12 これに続いてケルソスは、次のように言っている。神的な霊が体の中にあったのであれば、その体は、大きさや美しさ、体力や声、威厳や説得力において、他の何ものにもあらゆる意味で優っていなければならなかった。実際、他の諸々のものよりも何らかの点で神的なものが他のものにまったく優らないということは得ないからである。ところがこれは、他のものにまったく優らず、そればかりか人々が言うには、小さくて醜く卑しかった、と[1]。これらの個所においても(ケルソスは)、イエスを非難しようとする場合には、諸書――それらは彼に避難の口実を提供しているように見えるのだが――を信用しているかのように、諸書から言葉を引用している。これに対して、同じ諸書で、非難のために取り上げられた諸々の事柄とは反対の諸々の事柄が言われていると人が考えそうな場合には、彼はそれらを知らない振りをしているように思われるのである。

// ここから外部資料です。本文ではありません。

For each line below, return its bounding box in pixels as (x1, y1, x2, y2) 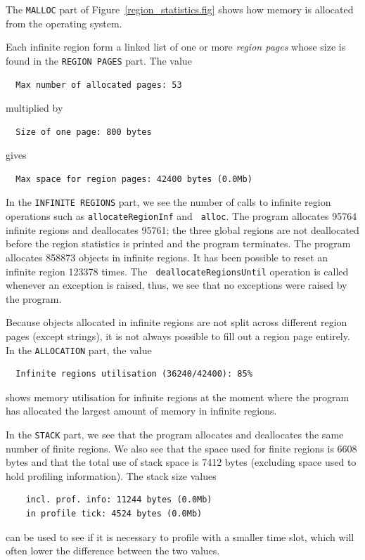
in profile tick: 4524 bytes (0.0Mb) (25, 509, 203, 519)
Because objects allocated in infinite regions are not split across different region (6, 315, 347, 330)
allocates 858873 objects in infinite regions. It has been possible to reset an (6, 249, 328, 264)
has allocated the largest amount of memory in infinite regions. (6, 403, 277, 418)
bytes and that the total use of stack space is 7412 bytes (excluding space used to (6, 455, 357, 469)
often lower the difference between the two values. (6, 543, 220, 558)
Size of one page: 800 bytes (15, 126, 152, 137)
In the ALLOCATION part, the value (6, 342, 152, 357)
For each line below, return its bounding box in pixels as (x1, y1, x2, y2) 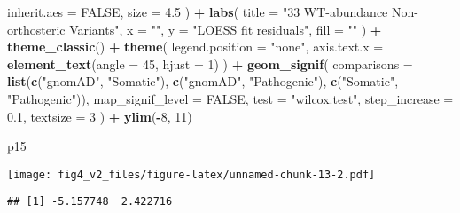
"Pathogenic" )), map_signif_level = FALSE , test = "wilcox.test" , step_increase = (7, 89, 454, 107)
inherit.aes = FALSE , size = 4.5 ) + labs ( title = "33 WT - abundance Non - (7, 3, 418, 20)
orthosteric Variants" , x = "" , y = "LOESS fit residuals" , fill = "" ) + (7, 20, 382, 38)
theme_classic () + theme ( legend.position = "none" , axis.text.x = (7, 37, 384, 56)
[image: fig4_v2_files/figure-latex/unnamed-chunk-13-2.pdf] (7, 168, 376, 181)
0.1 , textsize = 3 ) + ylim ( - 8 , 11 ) (7, 106, 192, 125)
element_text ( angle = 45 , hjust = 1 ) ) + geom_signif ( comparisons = (7, 54, 413, 73)
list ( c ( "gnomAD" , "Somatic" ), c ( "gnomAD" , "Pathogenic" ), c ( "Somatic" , (7, 72, 399, 91)
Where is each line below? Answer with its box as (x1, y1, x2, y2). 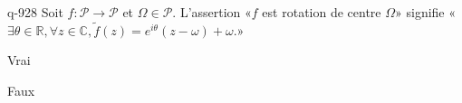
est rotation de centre (262, 3, 381, 21)
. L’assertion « (172, 3, 252, 21)
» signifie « (395, 3, 457, 21)
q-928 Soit (7, 3, 63, 21)
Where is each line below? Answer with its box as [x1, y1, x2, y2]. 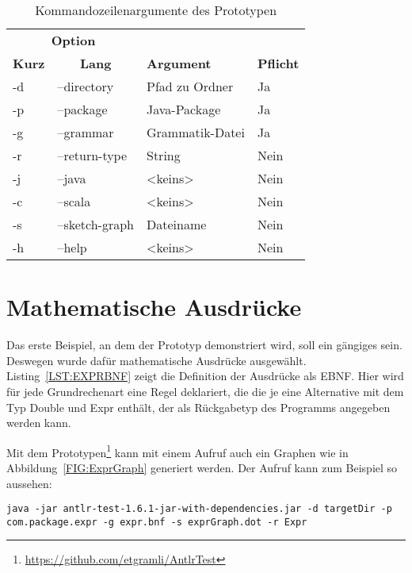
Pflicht [257, 54, 299, 72]
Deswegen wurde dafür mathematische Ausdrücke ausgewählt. [6, 352, 307, 368]
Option [51, 31, 96, 49]
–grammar [57, 123, 114, 141]
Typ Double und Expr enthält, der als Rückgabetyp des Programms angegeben [6, 398, 391, 415]
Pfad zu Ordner [146, 77, 234, 95]
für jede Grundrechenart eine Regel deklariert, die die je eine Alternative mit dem [6, 383, 404, 399]
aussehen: [6, 475, 52, 491]
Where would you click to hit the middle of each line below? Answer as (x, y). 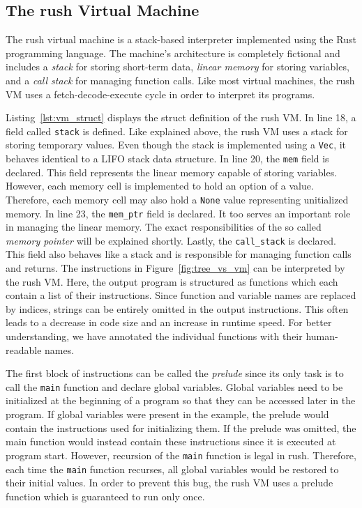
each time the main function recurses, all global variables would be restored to (172, 469)
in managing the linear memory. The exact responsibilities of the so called (164, 227)
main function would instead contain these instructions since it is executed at (171, 441)
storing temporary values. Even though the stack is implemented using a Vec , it (176, 145)
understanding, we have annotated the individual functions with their (154, 336)
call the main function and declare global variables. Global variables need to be (174, 386)
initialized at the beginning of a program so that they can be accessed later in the (181, 400)
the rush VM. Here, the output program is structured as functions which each (172, 281)
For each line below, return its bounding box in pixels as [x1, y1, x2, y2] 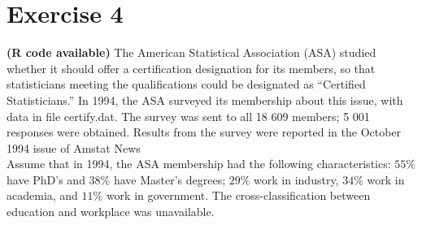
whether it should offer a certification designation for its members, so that [7, 59, 376, 76]
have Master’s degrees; [113, 171, 226, 188]
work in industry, [254, 171, 339, 188]
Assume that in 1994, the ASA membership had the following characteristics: [7, 155, 391, 172]
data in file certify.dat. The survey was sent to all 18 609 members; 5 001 [7, 107, 370, 124]
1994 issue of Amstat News [7, 139, 141, 156]
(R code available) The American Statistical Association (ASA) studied [7, 44, 376, 61]
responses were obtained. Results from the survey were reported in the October [7, 123, 402, 141]
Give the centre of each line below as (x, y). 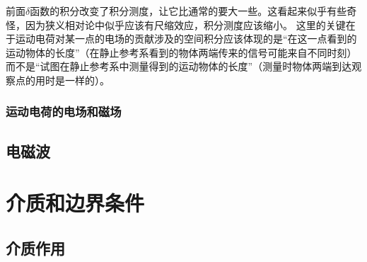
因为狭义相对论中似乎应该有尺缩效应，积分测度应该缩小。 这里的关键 (185, 24)
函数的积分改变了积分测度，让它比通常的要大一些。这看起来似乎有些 (188, 11)
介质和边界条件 (75, 203)
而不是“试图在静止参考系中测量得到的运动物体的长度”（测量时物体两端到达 (179, 66)
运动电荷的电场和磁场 (64, 112)
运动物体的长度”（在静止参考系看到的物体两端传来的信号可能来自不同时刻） (181, 52)
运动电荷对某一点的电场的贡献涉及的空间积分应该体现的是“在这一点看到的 (186, 39)
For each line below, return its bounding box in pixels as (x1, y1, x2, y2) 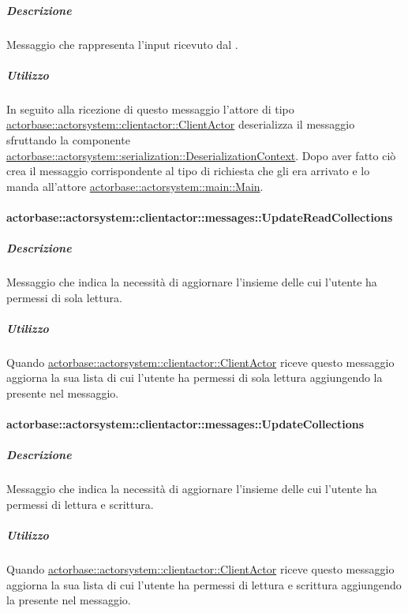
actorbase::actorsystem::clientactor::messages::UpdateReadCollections (6, 208, 393, 225)
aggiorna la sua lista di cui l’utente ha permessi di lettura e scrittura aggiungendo (6, 576, 402, 592)
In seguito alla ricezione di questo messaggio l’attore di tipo (6, 100, 294, 117)
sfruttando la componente (6, 131, 130, 148)
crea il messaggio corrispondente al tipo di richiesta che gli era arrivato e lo (6, 163, 370, 179)
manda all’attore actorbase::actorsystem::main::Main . (6, 178, 264, 194)
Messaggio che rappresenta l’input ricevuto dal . (6, 36, 238, 52)
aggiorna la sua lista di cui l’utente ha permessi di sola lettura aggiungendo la (6, 369, 383, 386)
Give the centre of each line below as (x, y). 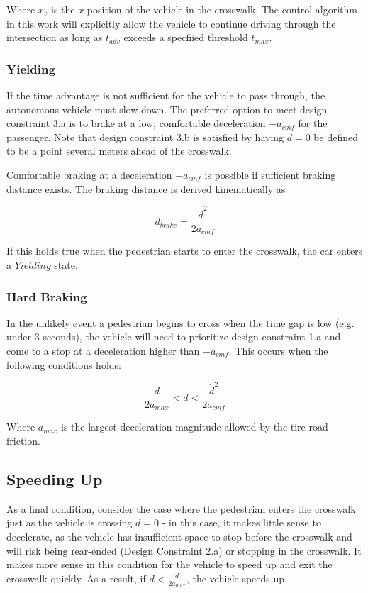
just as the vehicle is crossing (69, 522)
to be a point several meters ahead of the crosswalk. (119, 151)
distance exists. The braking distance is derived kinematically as (146, 188)
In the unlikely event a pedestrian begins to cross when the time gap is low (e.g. (180, 322)
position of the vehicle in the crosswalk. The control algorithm (222, 9)
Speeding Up (55, 478)
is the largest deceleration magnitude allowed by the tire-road (195, 427)
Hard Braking (47, 296)
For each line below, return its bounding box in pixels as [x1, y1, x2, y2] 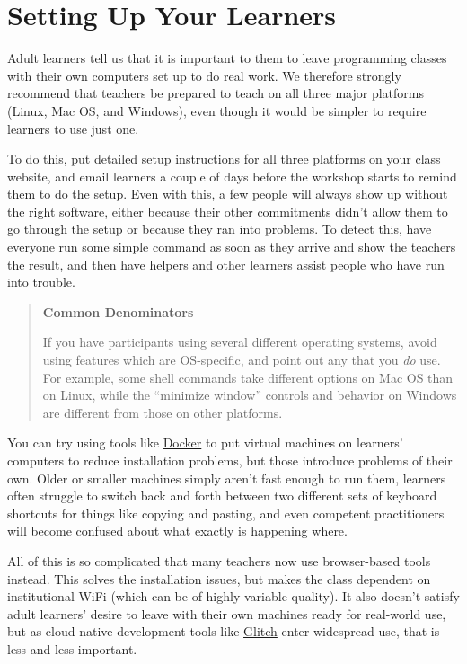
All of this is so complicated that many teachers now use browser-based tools [7, 551, 431, 570]
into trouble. [7, 272, 75, 291]
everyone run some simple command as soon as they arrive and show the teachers [7, 237, 456, 256]
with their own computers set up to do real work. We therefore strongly [7, 66, 401, 84]
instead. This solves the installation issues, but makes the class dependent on [7, 569, 431, 588]
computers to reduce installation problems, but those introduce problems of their [7, 451, 453, 469]
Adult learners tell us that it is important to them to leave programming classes [7, 49, 447, 67]
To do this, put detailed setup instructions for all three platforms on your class [7, 149, 441, 168]
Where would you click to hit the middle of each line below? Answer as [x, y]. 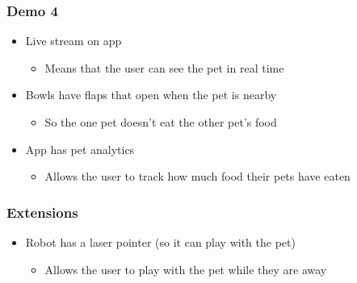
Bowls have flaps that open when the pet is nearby [151, 95]
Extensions [42, 212]
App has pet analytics [80, 149]
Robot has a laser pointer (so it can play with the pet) [160, 242]
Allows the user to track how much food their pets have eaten [197, 176]
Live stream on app [73, 41]
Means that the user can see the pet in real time [164, 67]
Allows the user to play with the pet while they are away [186, 269]
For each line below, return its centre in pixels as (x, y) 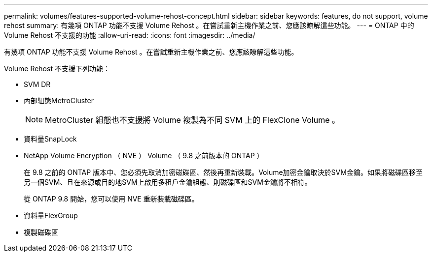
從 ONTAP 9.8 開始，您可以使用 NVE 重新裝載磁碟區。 (111, 199)
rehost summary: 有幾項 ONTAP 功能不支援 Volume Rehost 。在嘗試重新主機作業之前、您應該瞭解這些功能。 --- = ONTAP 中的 (209, 25)
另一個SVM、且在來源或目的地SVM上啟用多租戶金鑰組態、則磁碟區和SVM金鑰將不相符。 (168, 182)
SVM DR (37, 84)
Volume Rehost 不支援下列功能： (57, 69)
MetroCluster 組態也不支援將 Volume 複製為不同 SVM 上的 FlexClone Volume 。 (193, 120)
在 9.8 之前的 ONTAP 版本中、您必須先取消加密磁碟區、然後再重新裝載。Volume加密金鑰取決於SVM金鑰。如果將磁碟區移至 (223, 172)
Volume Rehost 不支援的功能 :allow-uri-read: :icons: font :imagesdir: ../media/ (130, 35)
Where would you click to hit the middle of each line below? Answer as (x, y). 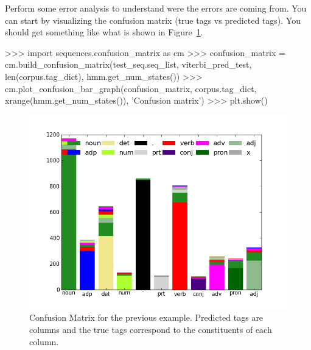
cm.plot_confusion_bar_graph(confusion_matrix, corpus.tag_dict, (131, 88)
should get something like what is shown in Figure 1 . (104, 32)
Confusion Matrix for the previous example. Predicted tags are (146, 317)
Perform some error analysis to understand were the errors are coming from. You (156, 8)
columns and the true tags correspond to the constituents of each (151, 329)
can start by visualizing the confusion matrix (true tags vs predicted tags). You (153, 20)
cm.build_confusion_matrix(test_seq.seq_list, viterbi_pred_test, (128, 64)
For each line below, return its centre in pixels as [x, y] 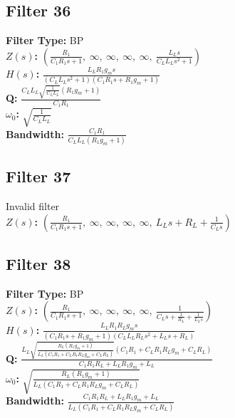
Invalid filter [33, 206]
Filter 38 [38, 264]
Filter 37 [38, 176]
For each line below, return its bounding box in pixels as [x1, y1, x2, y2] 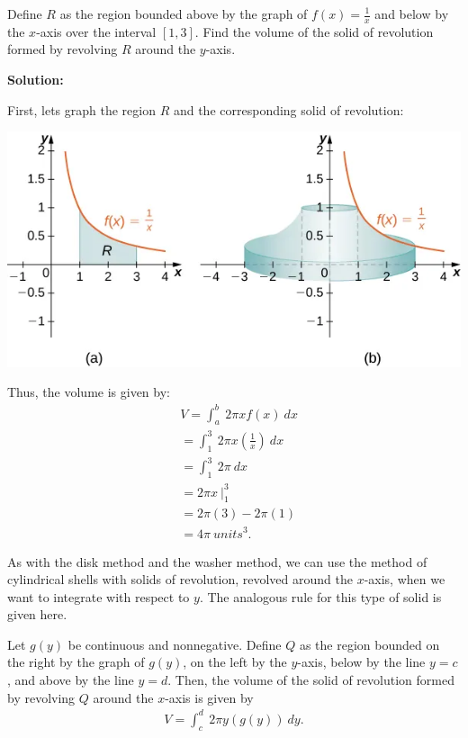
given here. [7, 605, 67, 624]
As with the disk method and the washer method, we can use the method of [7, 552, 427, 571]
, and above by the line [7, 670, 134, 689]
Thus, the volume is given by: [7, 382, 170, 401]
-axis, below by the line [297, 652, 426, 671]
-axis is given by [165, 688, 254, 706]
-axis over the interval [36, 22, 157, 40]
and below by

 さて、イエスの体が醜かったことに関する諸々の事柄は、確かに書かれている[2]。しかしながら、イエスの体は、(ケルソスが)指摘しているように卑しかったわけではなく、またそれが小さかったことも明瞭に示されているわけでもない。イザヤ書には次のような表現が書き記されている。イザヤは、そこで、イエスが多くの人たちのところに滞在するが、若々しい姿においてでも、何らかの卓越した美しさにおいてでもないことを預言している。すなわち、「主よ、誰が私たちの聞いたことを信じるでしょうか。そして、主のみ腕は誰に啓示されたでしょうか。私たちは、子どものようになって、乾いた地の根のようになって、彼のみ前で告げました。彼には麗しい姿も栄光もありませんでした。私たちは彼を見ました。しかし彼には麗しい姿も美しさもありませんでした。彼の姿は不名誉で、人々の子らにも及ばなかった[3]」とある。果たしてケルソスは、それらの言葉を、イエスを非難するのに役立つと考えて受け入れたが、詩篇第44番の中で語られていることや、それがどのように語られているかに、もはや注意を払わなかったのだろうか。「力強き者よ、あなたは、あなたの剣をあなたの腿に結び付けよ、あなたの若々しさとあなたの美しさをもって。そして身を伸ばし、勇ましく進み、治めなさい[4]」とある[5]



[1] 後出のイエスの体をさす。

[2] Cf.Is.53,1-3.

[3] Is.53,1-3.

[4] Ps.44,4-5.

[5] 本節は、『ケルソスへの反論』第675全体からの抜粋である。